Task
Every line from the one with "NO THANKS, I'LL STAY ON THIS SITE." up to and including the one with "of Craigslist), and so many more." is to be output exactly as it appears below; pictures are not.

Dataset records
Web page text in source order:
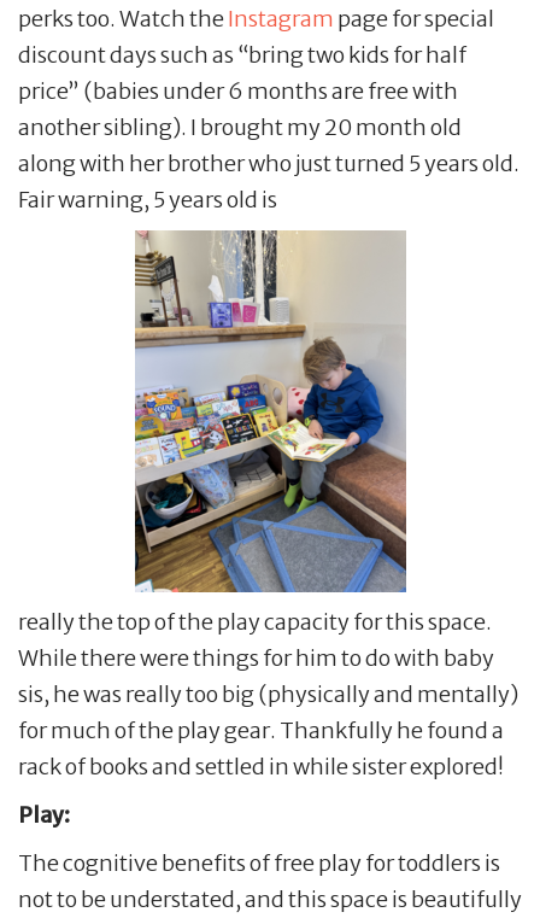
perks too. Watch theInstagram page for special
discount days such as “bring two kids for half
price” (babies under 6 months are free with
another sibling). I brought my 20 month old
along with her brother who just turned 5 years old.
Fair warning, 5 years old is
really the top of the play capacity for this space.
While there were things for him to do with baby
sis, he was really too big (physically and mentally)
for much of the play gear. Thankfully he found a
rack of books and settled in while sister explored!
Play:
The cognitive benefits of free play for toddlers is
not to be understated, and this space is beautifully
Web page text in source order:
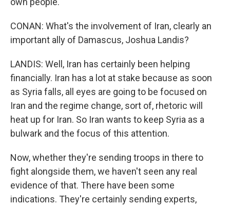
CONAN: What's the involvement of Iran, clearly an
important ally of Damascus, Joshua Landis?
LANDIS: Well, Iran has certainly been helping
financially. Iran has a lot at stake because as soon
as Syria falls, all eyes are going to be focused on
Iran and the regime change, sort of, rhetoric will
heat up for Iran. So Iran wants to keep Syria as a
bulwark and the focus of this attention.
Now, whether they're sending troops in there to
fight alongside them, we haven't seen any real
evidence of that. There have been some
indications. They're certainly sending experts,
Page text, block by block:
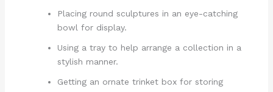
Placing round sculptures in an eye-catching
bowl for display.
Using a tray to help arrange a collection in a
stylish manner.
Getting an ornate trinket box for storing
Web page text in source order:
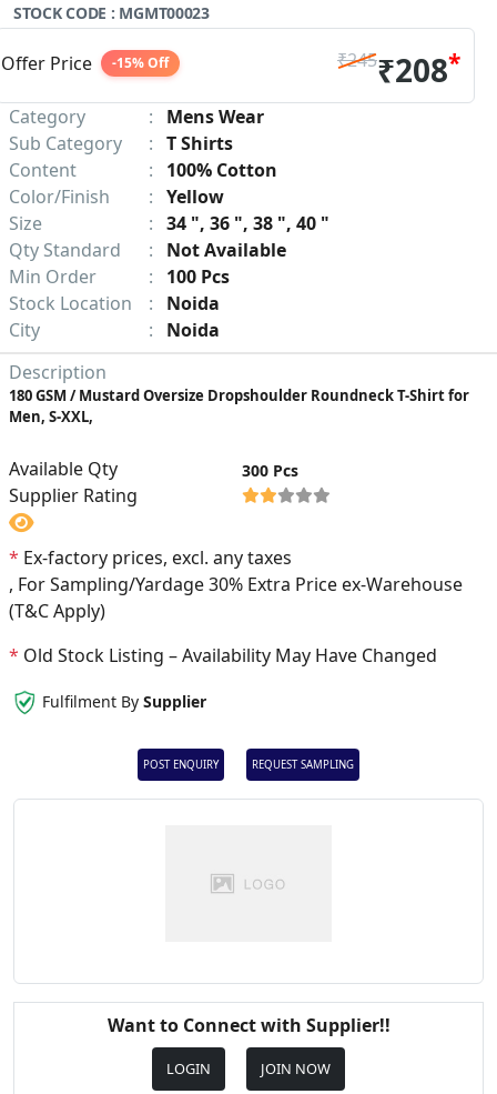
STOCK CODE : MGMT00023
Category :
Mens Wear
Sub Category
: T Shirts
Content
:
100% Cotton
Color/Finish
: Yellow
Size
: 34 ", 36 ", 38 ", 40 "
Qty Standard
:
Not Available
Min Order
:
100 Pcs
Stock Location
:
Noida
City
: Noida
Offer Price -15% Off ₹245₹208*
Description
180 GSM / Mustard Oversize Dropshoulder Roundneck T-Shirt for
Men, S-XXL,
Available Qty 300 Pcs
Supplier Rating
* Ex-factory prices, excl. any taxes
, For Sampling/Yardage 30% Extra Price ex-Warehouse
(T&C Apply)
* Old Stock Listing – Availability May Have Changed
Fulfilment By Supplier
POST ENQUIRY REQUEST SAMPLING
Want to Connect with Supplier!!
LOGIN JOIN NOW
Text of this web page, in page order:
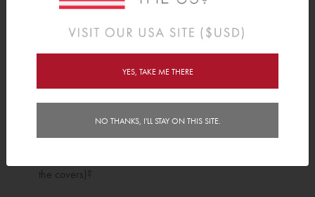
PERSONALISED JOURNALS
Do the Personalised Journals have a protective cover?
Are the Personalised Journals spiral bound?
the covers)?
YES, TAKE ME THERE
NO THANKS, I'LL STAY ON THIS SITE.
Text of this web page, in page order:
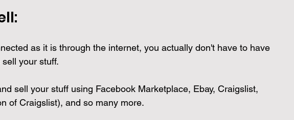
as it is through the internet, you actually don't have to have
your stuff.
sell your stuff using Facebook Marketplace, Ebay, Craigslist,
of Craigslist), and so many more.
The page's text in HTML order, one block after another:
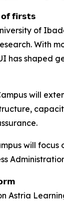
𝗳𝗶𝗿𝘀𝘁𝘀
of
With
has shaped
will
will
Astria

The completed task
NO THANKS, I'LL STAY ON THIS SITE.
Text of this web page, in page order:
as it is through the internet, you actually don't have to have
your stuff.
sell your stuff using Facebook Marketplace, Ebay, Craigslist,
of Craigslist), and so many more.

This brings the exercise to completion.